La ignorancia es fuente de desgracias para quienes la sufren y de regocijo para quienes la patrocinan. La ignorancia es la desgracia de las almas buenas y la fortuna de las perversas. Las últimas explotan la ignorancia de las primeras. Para ello cuentan con un arma muy eficaz:  hacer que quienes no saben, tengan la impresión de que saben. En consecuencia, el primer paso para deshacerse del yugo de la ignorancia, es reconocerla.

Desde la más temprana infancia, ser ignorante es fuente de vergüenza. Hay siempre en las clases alumnos inteligentes y alumnos “brutos”. Muchas veces, estos últimos son objeto de la burla del resto de la clase. Tal crueldad puede dejar secuelas para toda la vida: abandono de la escuela, falta de seguridad en sí mismo, fracaso, en suma. Ya desde la escuela se da una situación penosa: a los triunfadores no les basta su triunfo, necesitan el fracaso ajeno.

La ignorancia provoca burla también fuera de las aulas. Si los maridos engañados son el objeto de las risas ajenas, lo son por su ignorancia: muchos saben que sus mujeres los engañan, salvo ellos. Muchos de los que callan lo hacen por discreción o caridad. Otros, sin embargo, callan con un silencio burlón.

El que la ignorancia provoca las risas lo demuestran también los programas de “cámara oculta”. Los infelices que, sin saber que son filmados, son sometidos a las situaciones más absurdas, provocan las risas entusiastas de los espectadores. De igual manera, a diferencia de las películas de misterio, en las que los personajes saben cosas que el publico ignora, las comedias lo son precisamente porque el público sabe cosas que algunos de los personajes no saben.
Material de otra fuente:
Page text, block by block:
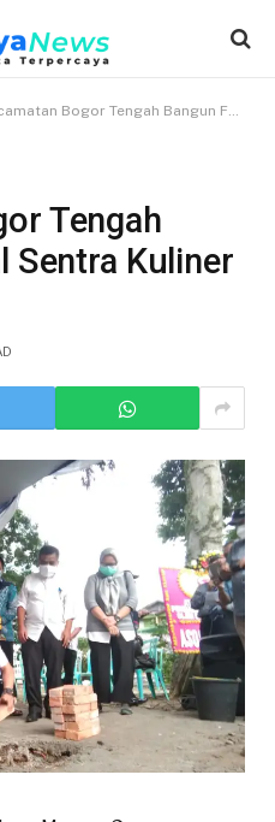
Bogor Tengah Bangun Festival Sentra Kuliner Malabar
Tengah
Sentra Kuliner
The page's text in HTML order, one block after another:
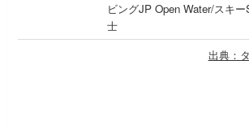
ビングJP Open Water/スキ
士
出典：
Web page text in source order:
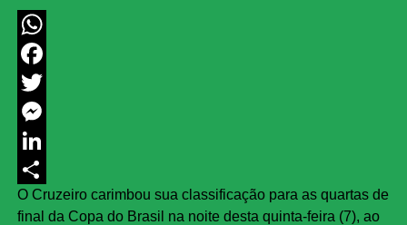
WhatsApp
Facebook
Twitter
Messenger
LinkedIn
Share
O Cruzeiro carimbou sua classificação para as quartas de
final da Copa do Brasil na noite desta quinta-feira (7), ao
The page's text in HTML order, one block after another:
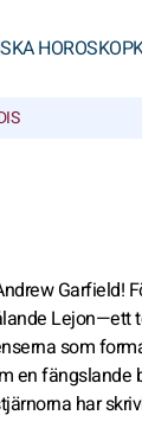
HOROSKOP
Garfield!
Lejon—ett
som
en fängslande
har
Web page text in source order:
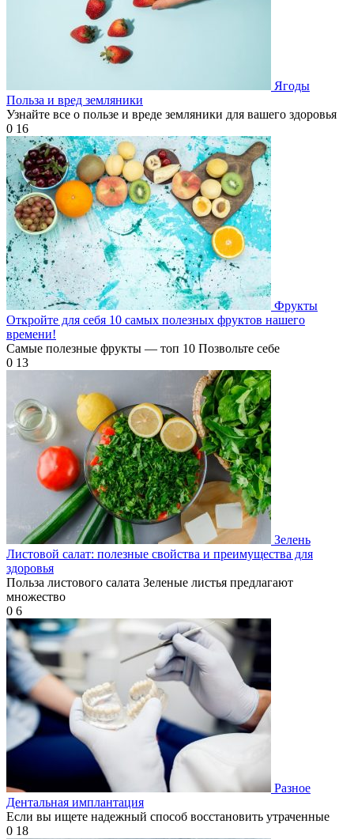
Ягоды
Польза и вред земляники
Узнайте все о пользе и вреде земляники для вашего здоровья
0 16
Фрукты
Откройте для себя 10 самых полезных фруктов нашего
времени!
Самые полезные фрукты — топ 10 Позвольте себе
0 13
Зелень
Листовой салат: полезные свойства и преимущества для
здоровья
Польза листового салата Зеленые листья предлагают
множество
0 6
Разное
Дентальная имплантация
Если вы ищете надежный способ восстановить утраченные
0 18
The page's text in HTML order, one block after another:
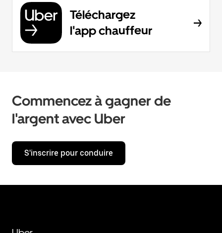
Téléchargez
l'app chauffeur
Commencez à gagner de
l'argent avec Uber
S'inscrire pour conduire
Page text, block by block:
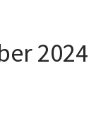
2024
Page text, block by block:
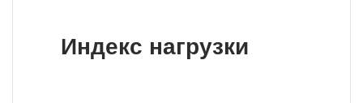
Индекс нагрузки
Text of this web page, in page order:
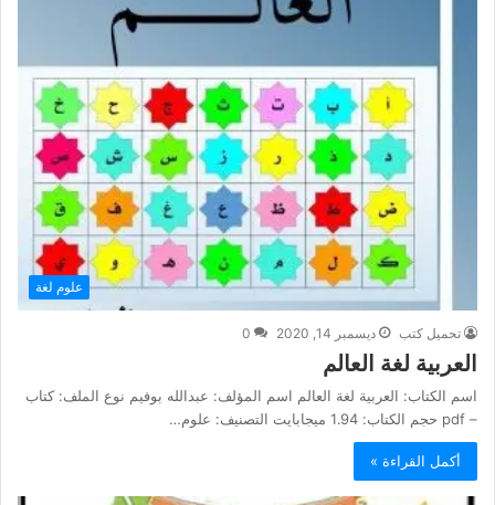
علوم لغة
تحميل كتب ديسمبر 14, 2020 0
العربية لغة العالم
اسم الكتاب: العربية لغة العالم اسم المؤلف: عبدالله بوفيم نوع الملف: كتاب
– pdf حجم الكتاب: 1.94 ميجابايت التصنيف: علوم…
أكمل القراءة »
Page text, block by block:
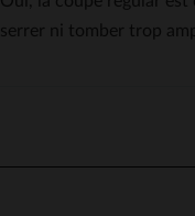
serrer ni tomber trop
Très bonne
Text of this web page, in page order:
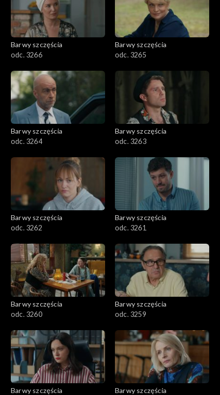
Barwy szczęścia
odc. 3266
Barwy szczęścia
odc. 3265
Barwy szczęścia
odc. 3264
Barwy szczęścia
odc. 3263
Barwy szczęścia
odc. 3262
Barwy szczęścia
odc. 3261
Barwy szczęścia
odc. 3260
Barwy szczęścia
odc. 3259
Barwy szczęścia
Barwy szczęścia
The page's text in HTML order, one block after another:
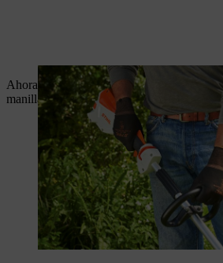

Hay, por suerte, personas sensibles que se compadecen de los ignorantes. Recuerdo a un señor de mi barrio que no soportaba el que Santiago Nasar fuese el único en el pueblo que no sabía que los mellizos Vicario lo buscaban para matarlo. No podía entender como todo un pueblo fuera cómplice de tal silencio asesino. Algunas veces caminaba lentamente hasta su miserable biblioteca, tomaba el manoseado ejemplar de Crónica de una Muerte Anunciada para leerlo sentado en la mecedora de la galería. “Déjame leer esto para que me dé un chin de pique”, comentaba.

La ignorancia no solo provoca risas sino también desgracias.

De entre los ignorantes, los campeones son los que ignoran que ignoran. Es decir, los que, creyendo que saben algo, no saben nada. A los que se aprovechan de su ignorancia les conviene alentar en estos el sentimiento de esta falsa sabiduría. Es el caso de los gobiernos. Particularmente este. El énfasis que hace en la educación podría hacer pensar que está realmente interesado en un pueblo educado. No lo está.

Es importante la lucha contra el analfabetismo. Son importantes las matemáticas, la historia, el inglés. Pero estos son solo una ínfima parte de lo que debe saber una persona sabia. Los gobiernos se vanaglorian de ensenar a los ciudadanos todas estas materias. Solo “olvidan” una: la educación cívica. Nunca se enseñará a los que formaran parte de las futuras generaciones que exigir que los gobiernos utilicen los fondos públicos honestamente no es solo un derecho sino también un deber. Nunca aprenderán que los presidentes no son dioses ni que la generosidad con que reparan escuelas y compran pupitres y computadoras no es tal, ya que lo hacen con lo que queda del erario publico luego de la corrupción.

Los políticos tienen razón de sobra para burlarse de nuestra ignorancia. Nos engañan una, otra y otra vez, sin que aprendamos la lección. Solo cuando no ignoremos que somos ignorantes, comenzarán a cambiar las cosas.